Saved entries:
* * *

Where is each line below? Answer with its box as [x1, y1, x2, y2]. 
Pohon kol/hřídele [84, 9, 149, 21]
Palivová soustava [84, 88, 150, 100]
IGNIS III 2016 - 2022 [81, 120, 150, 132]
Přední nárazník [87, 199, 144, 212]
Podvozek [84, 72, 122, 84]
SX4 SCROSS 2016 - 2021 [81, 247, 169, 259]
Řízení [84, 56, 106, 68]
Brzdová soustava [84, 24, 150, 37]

* * *

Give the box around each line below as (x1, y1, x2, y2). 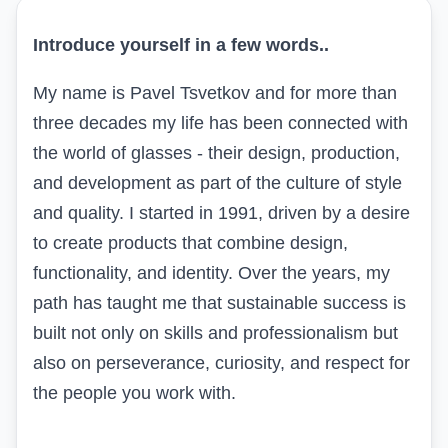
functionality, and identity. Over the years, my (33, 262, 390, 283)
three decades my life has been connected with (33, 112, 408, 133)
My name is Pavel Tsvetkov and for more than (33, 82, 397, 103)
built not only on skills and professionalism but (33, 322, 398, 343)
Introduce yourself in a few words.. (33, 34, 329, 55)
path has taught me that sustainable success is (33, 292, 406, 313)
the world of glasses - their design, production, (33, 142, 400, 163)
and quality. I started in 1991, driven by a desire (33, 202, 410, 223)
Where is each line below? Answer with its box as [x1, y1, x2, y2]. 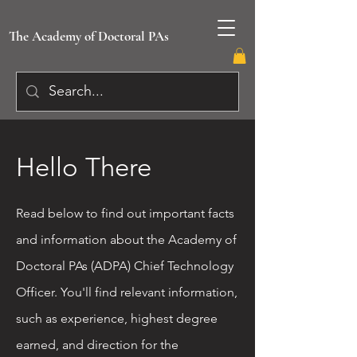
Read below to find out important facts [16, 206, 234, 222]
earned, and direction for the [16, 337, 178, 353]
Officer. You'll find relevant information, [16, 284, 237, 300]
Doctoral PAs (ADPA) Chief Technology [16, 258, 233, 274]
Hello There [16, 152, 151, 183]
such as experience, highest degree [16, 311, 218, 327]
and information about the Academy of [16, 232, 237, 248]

* * *

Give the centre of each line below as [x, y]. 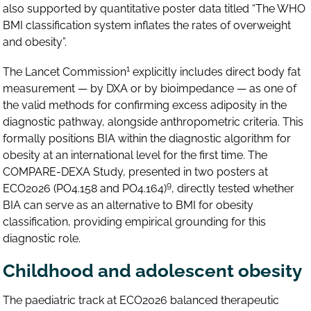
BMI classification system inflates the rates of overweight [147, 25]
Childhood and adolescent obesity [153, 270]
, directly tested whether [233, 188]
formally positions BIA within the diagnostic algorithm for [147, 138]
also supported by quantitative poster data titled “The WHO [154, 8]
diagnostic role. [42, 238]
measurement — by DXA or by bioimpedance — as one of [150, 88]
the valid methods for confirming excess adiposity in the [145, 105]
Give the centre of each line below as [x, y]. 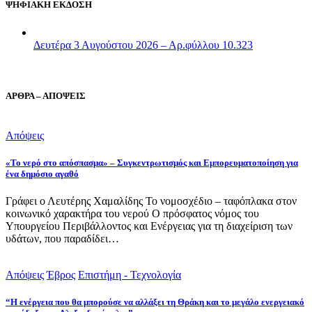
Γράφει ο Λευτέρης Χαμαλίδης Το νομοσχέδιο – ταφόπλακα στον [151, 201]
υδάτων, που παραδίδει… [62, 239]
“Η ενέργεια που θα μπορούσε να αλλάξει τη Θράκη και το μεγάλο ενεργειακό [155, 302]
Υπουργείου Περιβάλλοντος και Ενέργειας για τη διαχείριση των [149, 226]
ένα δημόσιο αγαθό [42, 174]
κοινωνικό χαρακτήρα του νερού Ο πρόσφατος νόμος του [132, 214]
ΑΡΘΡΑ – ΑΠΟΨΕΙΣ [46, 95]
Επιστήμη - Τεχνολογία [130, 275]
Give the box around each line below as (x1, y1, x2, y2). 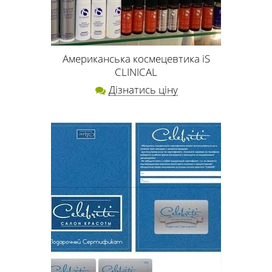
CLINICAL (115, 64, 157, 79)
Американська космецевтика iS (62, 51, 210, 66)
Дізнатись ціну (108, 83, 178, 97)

* * *

| Problem requirements |
Would you set down only the lines above from the line with "My name is Pavel" to the line with "Officer. You'll find", both included, exactly as they stand and without the pictures?

| Reply to the exercise |
My name is Pavel Tsvetkov and for more than (33, 82, 397, 103)
built not only on skills and professionalism but (33, 322, 398, 343)
Introduce yourself in a few words.. (33, 34, 329, 55)
path has taught me that sustainable success is (33, 292, 406, 313)
the world of glasses - their design, production, (33, 142, 400, 163)
and quality. I started in 1991, driven by a desire (33, 202, 410, 223)
Where is each line below? Answer with its box as [x1, y1, x2, y2]. 
Read below to find out important facts [16, 206, 234, 222]
earned, and direction for the [16, 337, 178, 353]
Officer. You'll find relevant information, [16, 284, 237, 300]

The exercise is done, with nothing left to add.